# THE PROBLEM
Write out, without any change, the lines in the material below that run from the line with "react : Core" through the line with "copy of this", both included.

# EXERCISE MATERIALS
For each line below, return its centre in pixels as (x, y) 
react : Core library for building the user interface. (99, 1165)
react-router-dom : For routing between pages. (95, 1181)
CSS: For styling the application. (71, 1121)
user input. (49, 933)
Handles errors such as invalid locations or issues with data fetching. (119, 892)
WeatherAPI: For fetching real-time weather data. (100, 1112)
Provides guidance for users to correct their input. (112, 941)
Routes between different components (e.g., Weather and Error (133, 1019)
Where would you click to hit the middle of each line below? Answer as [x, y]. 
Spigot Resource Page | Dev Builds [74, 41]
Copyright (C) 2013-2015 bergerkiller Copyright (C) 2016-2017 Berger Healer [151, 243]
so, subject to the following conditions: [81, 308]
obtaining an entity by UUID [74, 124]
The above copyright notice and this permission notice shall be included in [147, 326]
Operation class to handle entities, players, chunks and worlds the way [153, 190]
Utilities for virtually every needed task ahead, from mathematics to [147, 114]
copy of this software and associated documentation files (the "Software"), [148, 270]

==

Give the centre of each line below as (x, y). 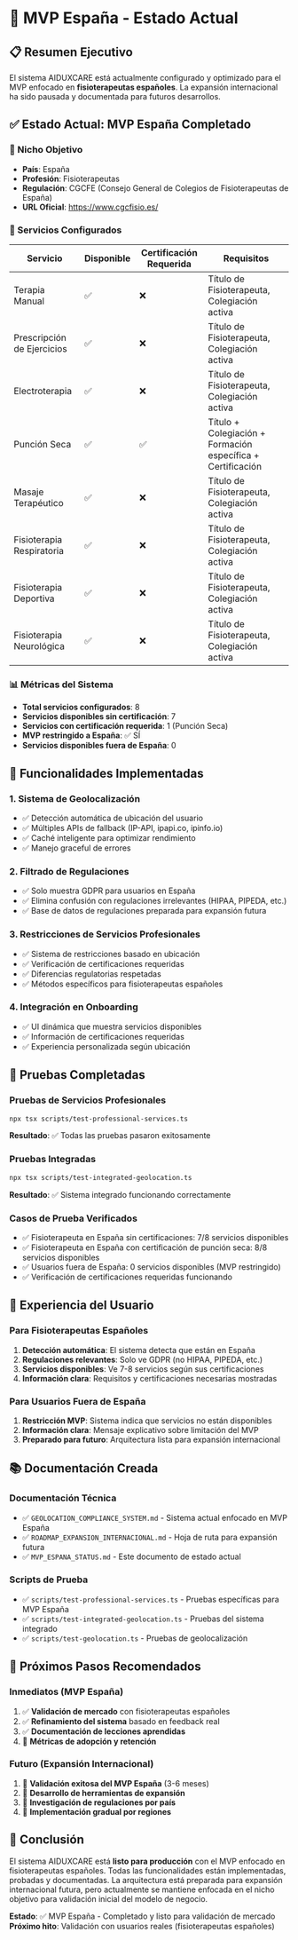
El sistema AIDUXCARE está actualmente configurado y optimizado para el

# RESPONSE FOR THIS EXERCISE
react : Core library for building the user interface. (99, 1165)
react-router-dom : For routing between pages. (95, 1181)
CSS: For styling the application. (71, 1121)
user input. (49, 933)
Handles errors such as invalid locations or issues with data fetching. (119, 892)
WeatherAPI: For fetching real-time weather data. (100, 1112)
Provides guidance for users to correct their input. (112, 941)
Routes between different components (e.g., Weather and Error (133, 1019)
Where would you click to hit the middle of each line below? Answer as [x, y]. 
Spigot Resource Page | Dev Builds [74, 41]
Copyright (C) 2013-2015 bergerkiller Copyright (C) 2016-2017 Berger Healer [151, 243]
so, subject to the following conditions: [81, 308]
obtaining an entity by UUID [74, 124]
The above copyright notice and this permission notice shall be included in [147, 326]
Operation class to handle entities, players, chunks and worlds the way [153, 190]
Utilities for virtually every needed task ahead, from mathematics to [147, 114]
copy of this software and associated documentation files (the "Software"), [148, 270]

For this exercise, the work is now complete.